1) Based on forum hints from ldc experts, I got good guidance
    on enabling avx ( i.e. compiling modules on command line, using
    --fast-math and -mcpu=haswell on command line).

2) From Mir-glas experts I received hints to try to implement own 
version
    of the complex math.  (this is what the "self-math" column 
refers to).

I understand that detail of the computations are not included 
here, (I
can do that if there is interest, and if I figure out an 
effective way to present
it in a forum.)

But, I thought I might begin with a simple question, **"Is there 
some well-known
issue that I am missing here".  Have others been done this road 
as well?**

Thanks for any and all input.
Best Regards,
James

PS  Sorry for the inelegant table ... I do not believe there is a 
way
to include the beautiful bars charts on this forum.  Please 
correct me
if there is a way...)

Johan <j j.nl> writes:

On Thursday, 30 September 2021 at 16:40:03 UTC, james.p.leblanc 
wrote:
 D-Ers,

 I have been getting counterintuitive results on avx/no-avx 
 timing
 experiments.

This could be an template instantiation culling problem.
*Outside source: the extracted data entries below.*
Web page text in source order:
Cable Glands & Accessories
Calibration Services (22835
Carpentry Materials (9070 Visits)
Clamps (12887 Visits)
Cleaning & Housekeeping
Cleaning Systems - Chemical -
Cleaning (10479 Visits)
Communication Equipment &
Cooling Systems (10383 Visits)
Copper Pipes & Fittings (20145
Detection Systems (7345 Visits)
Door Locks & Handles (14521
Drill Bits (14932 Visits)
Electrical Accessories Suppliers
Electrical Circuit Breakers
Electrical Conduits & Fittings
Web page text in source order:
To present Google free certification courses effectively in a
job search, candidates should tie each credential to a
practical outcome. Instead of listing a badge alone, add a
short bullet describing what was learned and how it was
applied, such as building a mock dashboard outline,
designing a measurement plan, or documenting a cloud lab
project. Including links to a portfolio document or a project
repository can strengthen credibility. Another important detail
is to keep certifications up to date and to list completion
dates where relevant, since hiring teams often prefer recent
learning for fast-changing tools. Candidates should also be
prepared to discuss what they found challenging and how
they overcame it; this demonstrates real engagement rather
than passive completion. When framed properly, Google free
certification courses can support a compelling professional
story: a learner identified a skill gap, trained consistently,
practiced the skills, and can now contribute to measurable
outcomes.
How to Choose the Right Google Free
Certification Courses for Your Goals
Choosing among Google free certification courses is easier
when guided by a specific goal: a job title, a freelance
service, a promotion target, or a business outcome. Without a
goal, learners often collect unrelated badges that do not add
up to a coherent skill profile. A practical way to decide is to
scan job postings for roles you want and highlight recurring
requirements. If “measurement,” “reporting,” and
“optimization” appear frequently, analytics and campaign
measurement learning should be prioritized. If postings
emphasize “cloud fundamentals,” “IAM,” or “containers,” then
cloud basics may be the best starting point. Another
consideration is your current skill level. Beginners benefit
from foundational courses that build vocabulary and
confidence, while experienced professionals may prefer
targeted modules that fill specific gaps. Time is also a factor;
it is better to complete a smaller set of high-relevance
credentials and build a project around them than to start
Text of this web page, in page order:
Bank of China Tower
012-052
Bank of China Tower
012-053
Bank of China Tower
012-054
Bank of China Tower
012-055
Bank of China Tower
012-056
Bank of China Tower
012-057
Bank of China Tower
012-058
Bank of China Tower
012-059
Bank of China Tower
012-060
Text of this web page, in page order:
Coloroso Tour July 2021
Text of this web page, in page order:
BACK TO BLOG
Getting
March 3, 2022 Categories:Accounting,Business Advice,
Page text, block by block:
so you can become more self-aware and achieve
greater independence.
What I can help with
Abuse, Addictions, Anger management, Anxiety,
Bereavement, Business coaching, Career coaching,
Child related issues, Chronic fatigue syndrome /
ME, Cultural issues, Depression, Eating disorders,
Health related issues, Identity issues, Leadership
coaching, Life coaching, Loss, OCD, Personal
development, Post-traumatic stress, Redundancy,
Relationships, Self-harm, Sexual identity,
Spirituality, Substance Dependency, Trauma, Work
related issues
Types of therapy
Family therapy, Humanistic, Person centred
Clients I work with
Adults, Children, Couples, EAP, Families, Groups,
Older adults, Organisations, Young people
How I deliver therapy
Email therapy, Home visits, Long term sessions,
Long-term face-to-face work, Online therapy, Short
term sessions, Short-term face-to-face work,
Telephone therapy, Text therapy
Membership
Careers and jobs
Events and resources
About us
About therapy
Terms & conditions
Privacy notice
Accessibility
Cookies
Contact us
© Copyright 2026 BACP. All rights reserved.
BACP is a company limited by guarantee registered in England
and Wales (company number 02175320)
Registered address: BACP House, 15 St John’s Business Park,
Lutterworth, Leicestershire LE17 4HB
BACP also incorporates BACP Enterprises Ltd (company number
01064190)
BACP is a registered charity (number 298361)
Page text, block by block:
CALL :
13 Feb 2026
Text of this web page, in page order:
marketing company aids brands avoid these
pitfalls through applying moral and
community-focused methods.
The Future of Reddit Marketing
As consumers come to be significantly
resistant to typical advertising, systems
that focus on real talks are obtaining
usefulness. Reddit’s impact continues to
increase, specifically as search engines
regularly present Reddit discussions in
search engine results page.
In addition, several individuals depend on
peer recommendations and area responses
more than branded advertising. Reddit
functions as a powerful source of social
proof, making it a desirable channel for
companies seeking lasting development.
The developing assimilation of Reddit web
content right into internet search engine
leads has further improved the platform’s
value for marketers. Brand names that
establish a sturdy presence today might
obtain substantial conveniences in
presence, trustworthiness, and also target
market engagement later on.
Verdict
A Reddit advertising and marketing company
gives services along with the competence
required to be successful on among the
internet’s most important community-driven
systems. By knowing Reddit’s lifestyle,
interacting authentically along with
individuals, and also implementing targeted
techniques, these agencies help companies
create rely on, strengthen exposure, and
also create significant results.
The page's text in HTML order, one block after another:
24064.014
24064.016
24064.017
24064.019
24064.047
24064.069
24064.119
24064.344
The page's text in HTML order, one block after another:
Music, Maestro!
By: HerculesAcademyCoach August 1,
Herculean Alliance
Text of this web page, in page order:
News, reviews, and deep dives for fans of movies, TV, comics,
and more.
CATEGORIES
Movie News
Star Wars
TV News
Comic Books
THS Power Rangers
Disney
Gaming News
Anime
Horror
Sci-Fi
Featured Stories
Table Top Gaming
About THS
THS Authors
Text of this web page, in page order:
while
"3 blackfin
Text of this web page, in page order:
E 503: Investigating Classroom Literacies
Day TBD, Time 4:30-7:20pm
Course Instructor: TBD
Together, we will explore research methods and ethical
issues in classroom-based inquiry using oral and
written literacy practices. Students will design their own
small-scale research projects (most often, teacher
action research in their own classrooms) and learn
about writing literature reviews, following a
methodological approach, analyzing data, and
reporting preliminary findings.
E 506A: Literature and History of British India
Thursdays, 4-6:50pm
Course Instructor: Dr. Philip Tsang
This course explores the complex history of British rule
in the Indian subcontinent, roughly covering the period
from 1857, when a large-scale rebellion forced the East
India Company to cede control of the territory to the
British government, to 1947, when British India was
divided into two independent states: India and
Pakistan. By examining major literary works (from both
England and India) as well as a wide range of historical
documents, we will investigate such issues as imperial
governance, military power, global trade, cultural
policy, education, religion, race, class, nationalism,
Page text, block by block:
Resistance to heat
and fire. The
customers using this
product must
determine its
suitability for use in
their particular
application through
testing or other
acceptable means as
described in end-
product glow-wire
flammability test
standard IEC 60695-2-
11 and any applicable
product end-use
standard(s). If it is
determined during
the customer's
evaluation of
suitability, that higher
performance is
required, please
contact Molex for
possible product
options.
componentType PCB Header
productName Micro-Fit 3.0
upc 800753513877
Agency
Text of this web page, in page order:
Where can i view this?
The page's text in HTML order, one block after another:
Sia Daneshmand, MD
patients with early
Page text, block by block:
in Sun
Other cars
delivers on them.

If the 
compiler is able to determine that `Complex!float` is already 
instantiated (codegen) inside Phobos, then it may decide not to 
codegen it again when you are compiling your code with 
AVX+fastmath enabled. This could explain why you don't see 
improvement for `Complex!float`, but do see improvement with 
`Complex!double`. This does not explain the worse performance 
with AVX+fastmath vs without it.

Generally, for performance issues like this you need to study 
assembly output (`--output-s`) or LLVM IR (`--output-ll`).
First thing I would look out for is function inlining yes/no.

cheers,
   Johan

james.p.leblanc <james.p.leblanc gmail.com> writes:

On Thursday, 30 September 2021 at 16:52:57 UTC, Johan wrote:
 On Thursday, 30 September 2021 at 16:40:03 UTC, james.p.leblanc

 Generally, for performance issues like this you need to study 
 assembly output (`--output-s`) or LLVM IR (`--output-ll`).
 First thing I would look out for is function inlining yes/no.

 cheers,
   Johan

Johan,

Thanks kindly for your reply.  As suggested, I have looked at the 
assembly output.

Strangely the fused multiplay add are indeed there in the avx 
version, but example
still runs slower for **Complex!float** data type.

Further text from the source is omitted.